Records contained in a dataset
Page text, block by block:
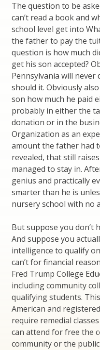
The question to be
can’t read a book and
school level get into
the father to pay the
question is how much
get his son accepted?
Pennsylvania will
should it. Obviously
son how much he paid
probably in either the
donation or in the
Organization as an
amount the father had
revealed, that still
managed to stay in.
genius and practically
smarter than he is
nursery school with no
But suppose you don’t
And suppose you
intelligence to qualify
can’t for financial
Fred Trump College
including community
qualifying students.
American and
require remedial
can attend for free the
community or the
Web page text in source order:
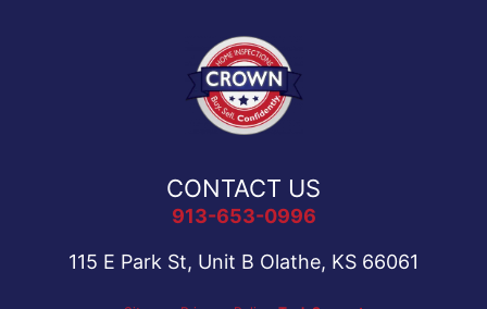
CONTACT US
913-653-0996
115 E Park St, Unit B Olathe, KS 66061
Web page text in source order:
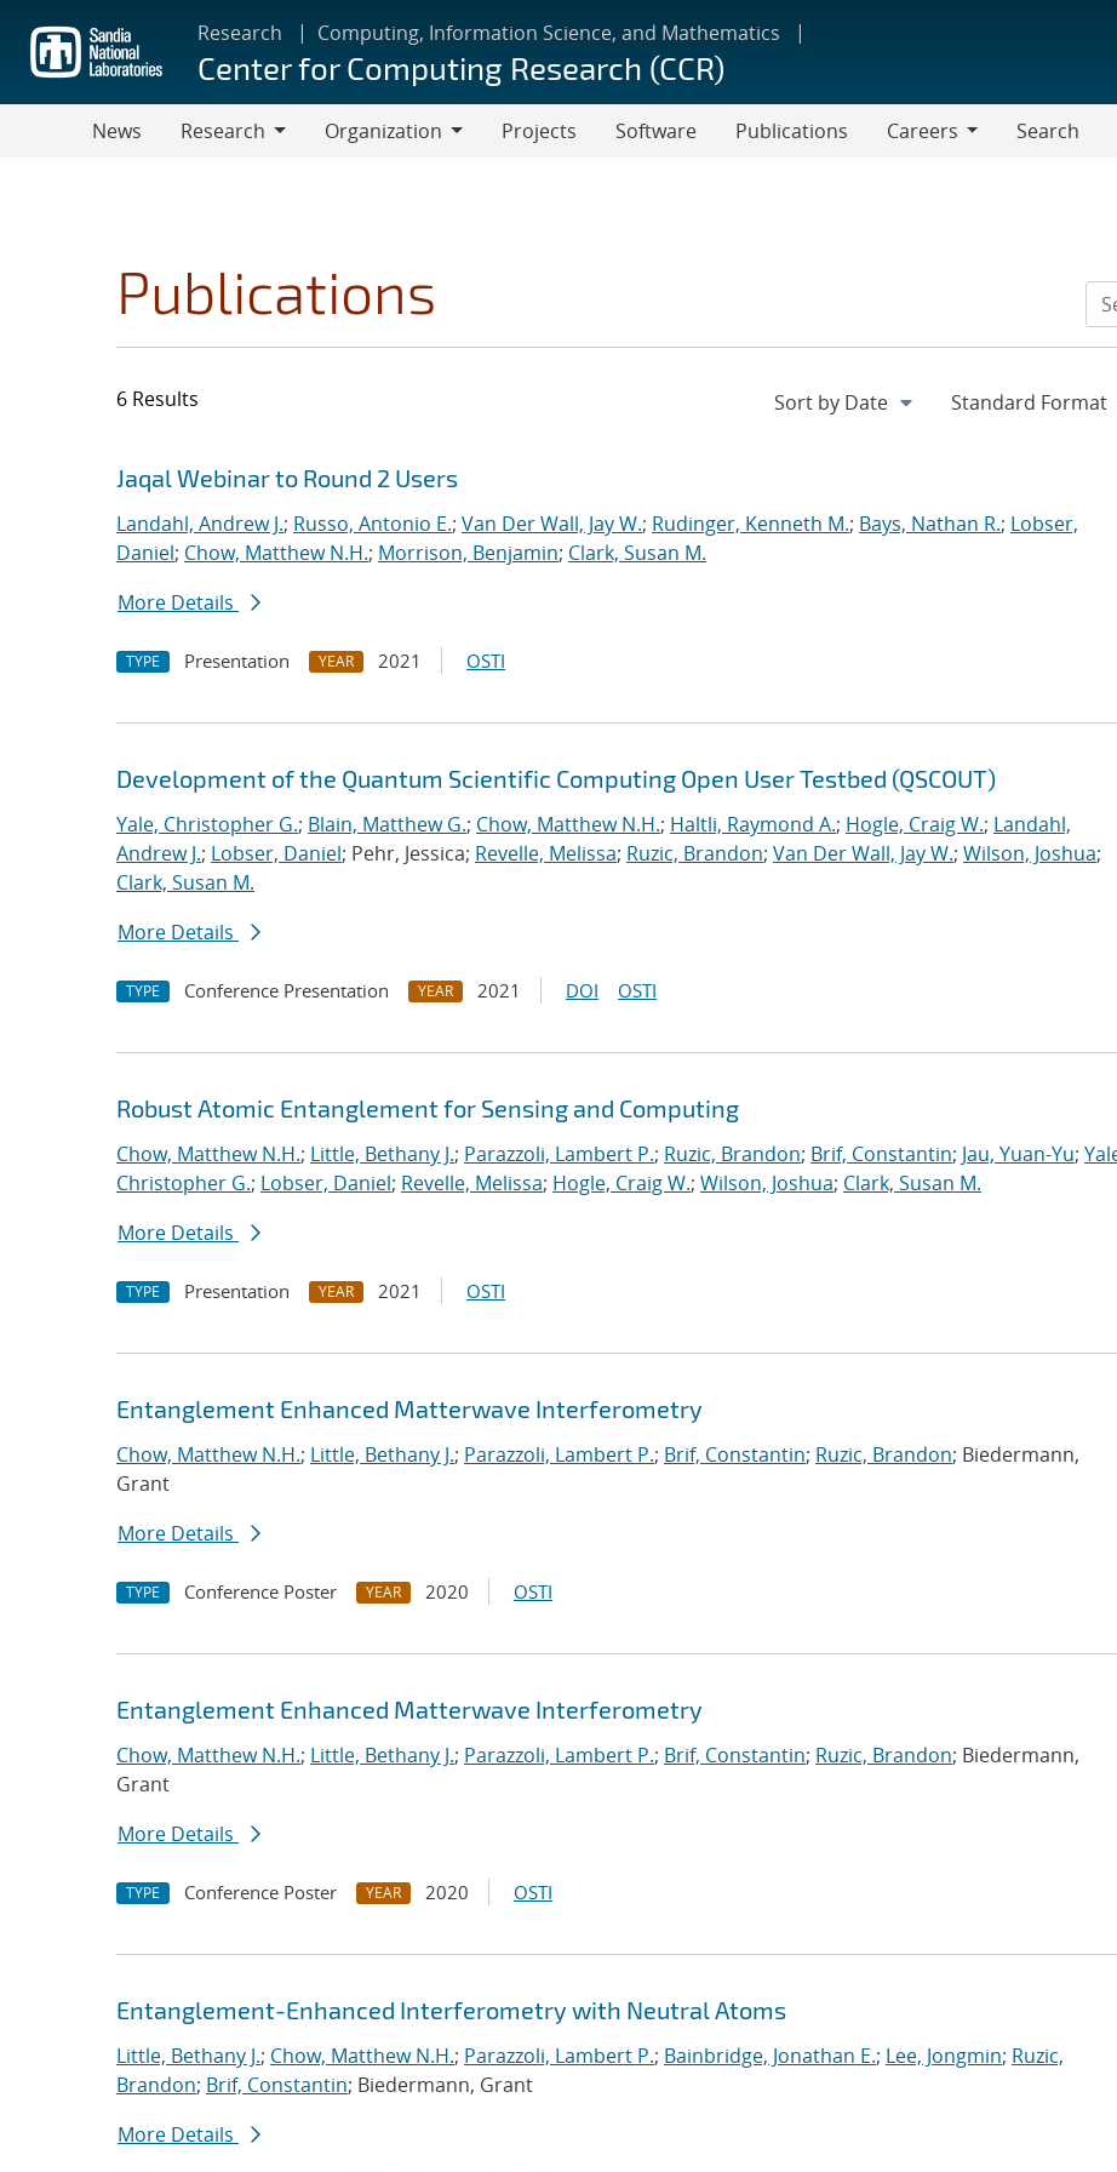
main
content
Research Computing, Information Science, and Mathematics
Center for Computing Research (CCR)
News
Research
Organization
Projects Software Publications
Careers
Search
Publications
6 Results
Search results
Jump to search filters
Jaqal Webinar to Round 2 Users
Landahl, Andrew J.; Russo, Antonio E.; Van Der Wall, Jay W.; Rudinger, Kenneth M.; Bays, Nathan R.; Lobser,
Daniel; Chow, Matthew N.H.; Morrison, Benjamin; Clark, Susan M.
More Details
TYPE Presentation YEAR 2021 OSTI
Development of the Quantum Scientific Computing Open User Testbed (QSCOUT)
Yale, Christopher G.; Blain, Matthew G.; Chow, Matthew N.H.; Haltli, Raymond A.; Hogle, Craig W.; Landahl,
Andrew J.; Lobser, Daniel; Pehr, Jessica; Revelle, Melissa; Ruzic, Brandon; Van Der Wall, Jay W.; Wilson, Joshua;
Clark, Susan M.
More Details
TYPE Conference Presentation YEAR 2021 DOI OSTI
Robust Atomic Entanglement for Sensing and Computing
Chow, Matthew N.H.; Little, Bethany J.; Parazzoli, Lambert P.; Ruzic, Brandon; Brif, Constantin; Jau, Yuan-Yu;
Christopher G.; Lobser, Daniel; Revelle, Melissa; Hogle, Craig W.; Wilson, Joshua; Clark, Susan M.
More Details
TYPE Presentation YEAR 2021 OSTI
Entanglement Enhanced Matterwave Interferometry
Chow, Matthew N.H.; Little, Bethany J.; Parazzoli, Lambert P.; Brif, Constantin; Ruzic, Brandon; Biedermann,
Grant
More Details
TYPE Conference Poster YEAR 2020 OSTI
Entanglement Enhanced Matterwave Interferometry
Chow, Matthew N.H.; Little, Bethany J.; Parazzoli, Lambert P.; Brif, Constantin; Ruzic, Brandon; Biedermann,
Grant
More Details
TYPE Conference Poster YEAR 2020 OSTI
Entanglement-Enhanced Interferometry with Neutral Atoms
Little, Bethany J.; Chow, Matthew N.H.; Parazzoli, Lambert P.; Bainbridge, Jonathan E.; Lee, Jongmin; Ruzic,
Brandon; Brif, Constantin; Biedermann, Grant
More Details
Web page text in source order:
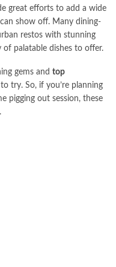
great efforts to add a wide
show off. Many dining-
restos with stunning
of palatable dishes to offer.
gems and top
try. So, if you’re planning
pigging out session, these
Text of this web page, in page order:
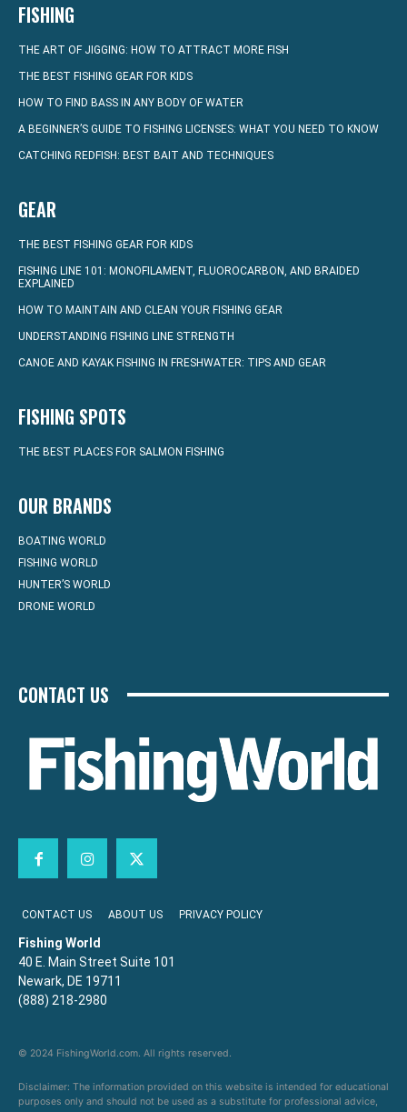
FISHING
THE ART OF JIGGING: HOW TO ATTRACT MORE FISH
THE BEST FISHING GEAR FOR KIDS
HOW TO FIND BASS IN ANY BODY OF WATER
A BEGINNER’S GUIDE TO FISHING LICENSES: WHAT YOU NEED TO KNOW
CATCHING REDFISH: BEST BAIT AND TECHNIQUES
GEAR
THE BEST FISHING GEAR FOR KIDS
FISHING LINE 101: MONOFILAMENT, FLUOROCARBON, AND BRAIDED
EXPLAINED
HOW TO MAINTAIN AND CLEAN YOUR FISHING GEAR
UNDERSTANDING FISHING LINE STRENGTH
CANOE AND KAYAK FISHING IN FRESHWATER: TIPS AND GEAR
FISHING SPOTS
THE BEST PLACES FOR SALMON FISHING
OUR BRANDS
BOATING WORLD
FISHING WORLD
HUNTER’S WORLD
DRONE WORLD
CONTACT US
CONTACT US ABOUT US PRIVACY POLICY
Fishing World
40 E. Main Street Suite 101
Newark, DE 19711
(888) 218-2980
© 2024 FishingWorld.com. All rights reserved.
Disclaimer: The information provided on this website is intended for educational
purposes only and should not be used as a substitute for professional advice,
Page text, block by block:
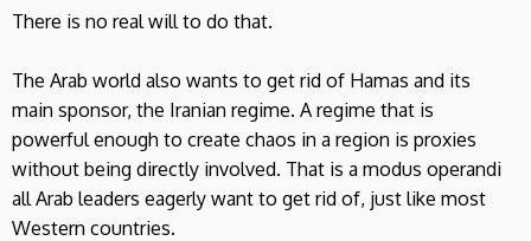
There is no real will to do that.
The Arab world also wants to get rid of Hamas and its
main sponsor, the Iranian regime. A regime that is
powerful enough to create chaos in a region is proxies
without being directly involved. That is a modus operandi
all Arab leaders eagerly want to get rid of, just like most
Western countries.
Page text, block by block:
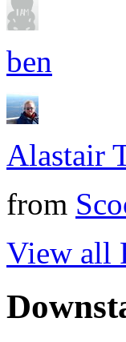
ben
Alastair
from
View all
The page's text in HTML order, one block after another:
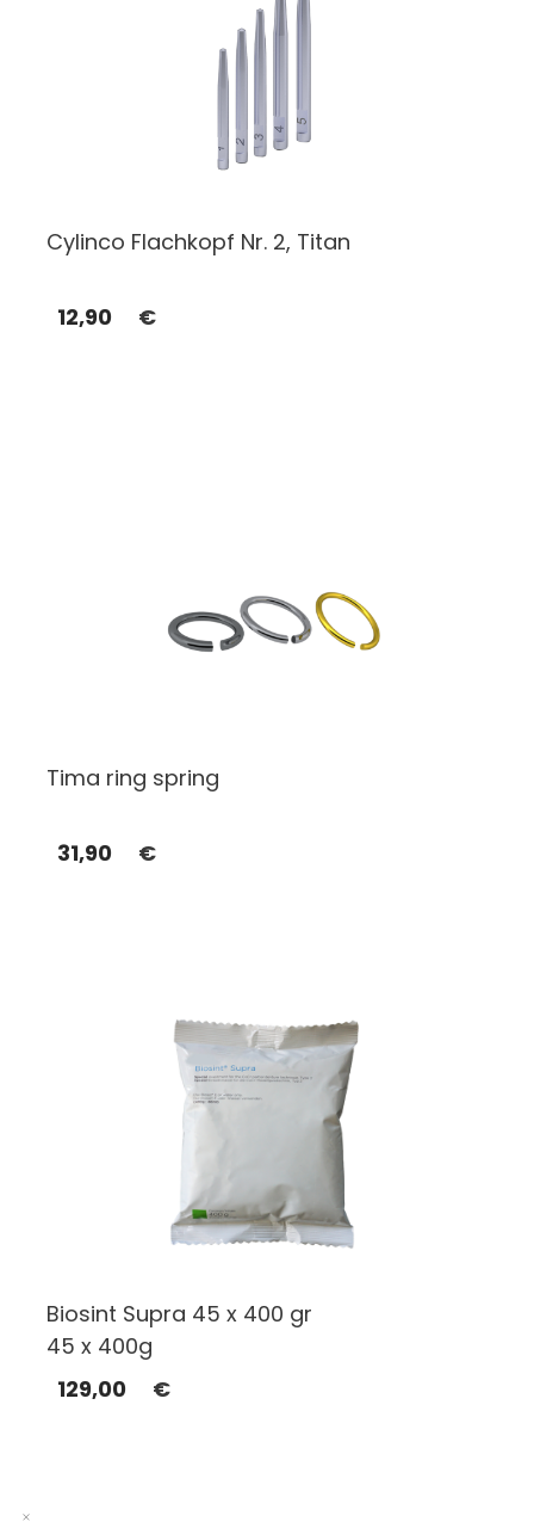
Cylinco Flachkopf Nr. 2, Titan
12,90 €
Tima ring spring
31,90 €
Biosint Supra 45 x 400 gr
45 x 400g
129,00
€
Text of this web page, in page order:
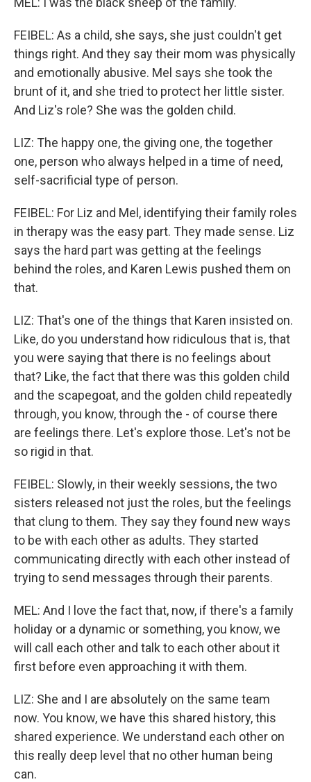
FEIBEL: As a child, she says, she just couldn't get
things right. And they say their mom was physically
and emotionally abusive. Mel says she took the
brunt of it, and she tried to protect her little sister.
And Liz's role? She was the golden child.
LIZ: The happy one, the giving one, the together
one, person who always helped in a time of need,
self-sacrificial type of person.
FEIBEL: For Liz and Mel, identifying their family roles
in therapy was the easy part. They made sense. Liz
says the hard part was getting at the feelings
behind the roles, and Karen Lewis pushed them on
that.
LIZ: That's one of the things that Karen insisted on.
Like, do you understand how ridiculous that is, that
you were saying that there is no feelings about
that? Like, the fact that there was this golden child
and the scapegoat, and the golden child repeatedly
through, you know, through the - of course there
are feelings there. Let's explore those. Let's not be
so rigid in that.
FEIBEL: Slowly, in their weekly sessions, the two
sisters released not just the roles, but the feelings
that clung to them. They say they found new ways
to be with each other as adults. They started
communicating directly with each other instead of
trying to send messages through their parents.
MEL: And I love the fact that, now, if there's a family
holiday or a dynamic or something, you know, we
will call each other and talk to each other about it
first before even approaching it with them.
LIZ: She and I are absolutely on the same team
now. You know, we have this shared history, this
shared experience. We understand each other on
this really deep level that no other human being
can.
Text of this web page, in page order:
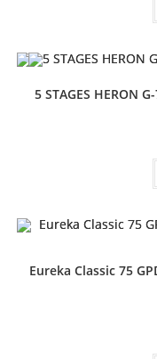
5 STAGES HERON
Eureka Classic 75
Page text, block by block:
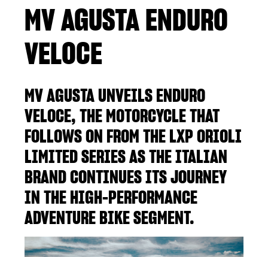
MV AGUSTA ENDURO
VELOCE
MV AGUSTA UNVEILS ENDURO
VELOCE, THE MOTORCYCLE THAT
FOLLOWS ON FROM THE LXP ORIOLI
LIMITED SERIES AS THE ITALIAN
BRAND CONTINUES ITS JOURNEY
IN THE HIGH-PERFORMANCE
ADVENTURE BIKE SEGMENT.

### HOW TO COMPLETE THIS TASK
Word for word, restate the lines above from the first through the one that contains "Landahl, Andrew J.;", and exclude all pictures.

### TASK RESULT
Page text, block by block:
The question to be
can’t read a book and
school level get into
the father to pay the
question is how much
get his son accepted?
Pennsylvania will
should it. Obviously
son how much he paid
probably in either the
donation or in the
Organization as an
amount the father had
revealed, that still
managed to stay in.
genius and practically
smarter than he is
nursery school with no
But suppose you don’t
And suppose you
intelligence to qualify
can’t for financial
Fred Trump College
including community
qualifying students.
American and
require remedial
can attend for free the
community or the
Web page text in source order:
CONTACT US
913-653-0996
115 E Park St, Unit B Olathe, KS 66061
Web page text in source order:
main
content
Research Computing, Information Science, and Mathematics
Center for Computing Research (CCR)
News
Research
Organization
Projects Software Publications
Careers
Search
Publications
6 Results
Search results
Jump to search filters
Jaqal Webinar to Round 2 Users
Landahl, Andrew J.; Russo, Antonio E.; Van Der Wall, Jay W.; Rudinger, Kenneth M.; Bays, Nathan R.; Lobser,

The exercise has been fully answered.